The opinion of the court was delivered by

WAUGH, J.A.D.

Defendant Pennsylvania Manufacturers' Association Insurance Company (Pennsylvania) appeals from the Law Division's amended judgment in favor of plaintiff OneBeacon Insurance Company (OneBeacon).[1] The judgment included *588 $84,618.76 to reimburse OneBeacon for Pennsylvania's share of defense costs incurred by OneBeacon in defending Aristone, Inc. (Aristone), in an underlying negligence action in which Aristone was a defendant. It also included an award of $74,308.97 in counsel fees to OneBeacon as the successful litigant in this action, pursuant to principles contained in Rule 4:42-9(a)(6). We affirm the judgment for the costs of defense in the underlying action, but reverse as to the counsel fees in this action.

I.

We discern the following facts and procedural history from the record on appeal.

A.

The Evesham Township Board of Education (Evesham) filed the underlying action in December 2001, alleging that several defendants were responsible for the negligent design and construction of one of its middle schools. Evesham's complaint alleged, in part, that there was continuous damage from water infiltration from the time the construction was completed in 1993 until the time its action was filed. Aristone, the general contractor for the project, was named as a defendant.

At different times between 1993 and 2003, Aristone was insured under standard commercial general liability policies issued by four carriers: Selective Way Insurance Company (Selective Way), OneBeacon, Pennsylvania, and Royal Insurance Company (Royal), each with coverage limits of $1 million. Pennsylvania insured Aristone through two one-year policies from 1993 to 1995. OneBeacon insured Aristone through a one-year policy for 1997 and for 1998.

After Evesham filed suit, Selective Way assumed Aristone's defense and appointed an attorney to defend Aristone. OneBeacon subsequently joined with Selective Way in providing Aristone's defense, and appointed the same attorney to defend Aristone on its behalf.

In October 2002, Pennsylvania disclaimed any obligation to defend or indemnify Aristone, asserting that Evesham's complaint either failed to state an occurrence under Aristone's policy or, if it did, that the claim was barred by the policy's business risk exclusion. Royal also disclaimed coverage under its policy.
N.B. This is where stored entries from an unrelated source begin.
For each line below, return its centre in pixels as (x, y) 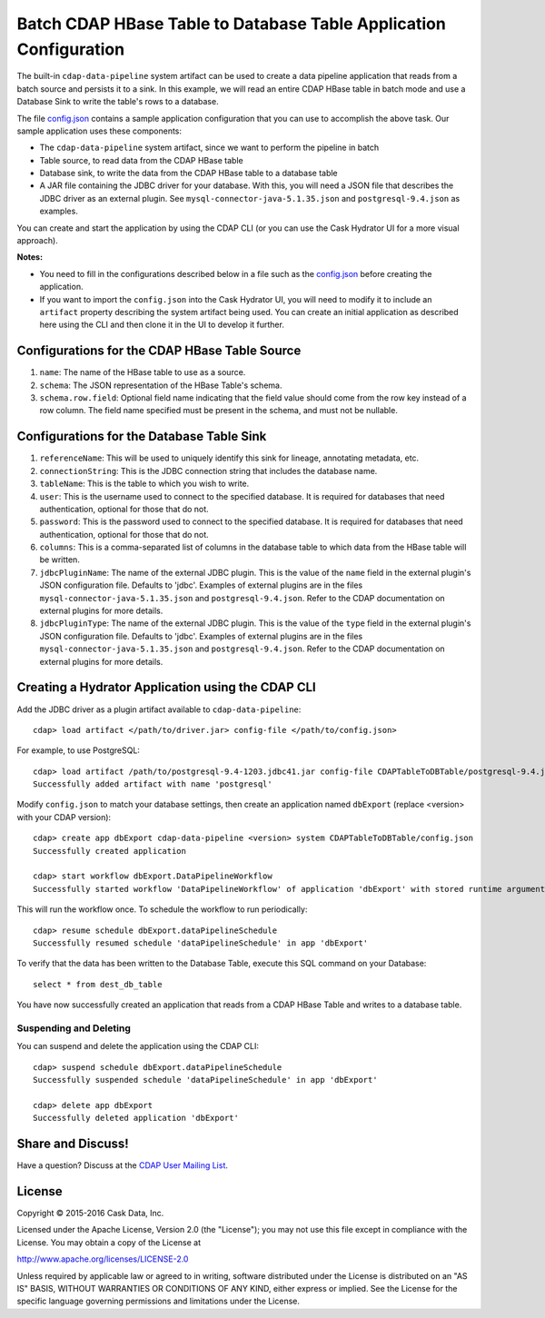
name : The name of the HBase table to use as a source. (143, 372)
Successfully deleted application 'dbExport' (136, 1118)
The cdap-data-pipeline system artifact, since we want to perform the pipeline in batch (209, 148)
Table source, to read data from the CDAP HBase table (142, 160)
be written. (60, 560)
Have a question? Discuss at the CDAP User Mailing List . (123, 1165)
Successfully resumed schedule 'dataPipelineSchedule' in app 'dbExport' (201, 943)
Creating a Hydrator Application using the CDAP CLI (167, 687)
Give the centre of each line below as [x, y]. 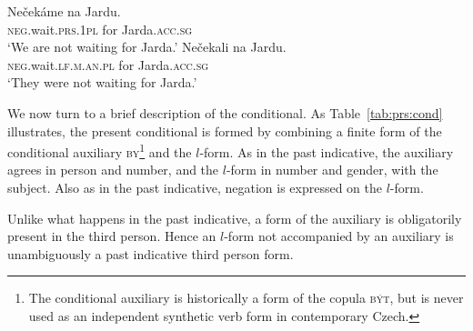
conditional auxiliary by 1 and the [100, 150]
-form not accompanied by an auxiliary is [339, 236]
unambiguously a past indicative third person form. [151, 253]
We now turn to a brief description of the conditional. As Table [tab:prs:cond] [225, 112]
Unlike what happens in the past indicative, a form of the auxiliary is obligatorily [235, 218]
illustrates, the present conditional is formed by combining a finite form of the [225, 130]
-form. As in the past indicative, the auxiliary [327, 151]
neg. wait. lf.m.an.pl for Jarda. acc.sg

The roof for the Evesham school was constructed by Ertle Roofing and Sheet Metal Works (Ertle), one of Aristone's subcontractors. The contract between Aristone and Ertle required Ertle to indemnify and hold Aristone harmless "against any claims, damages, losses and expenses, including but not limited to attorneys' fees, arising out of or resulting from" Ertle's performance. Aristone filed a third-party complaint against Ertle in the underlying action, seeking indemnification under the terms of their contract.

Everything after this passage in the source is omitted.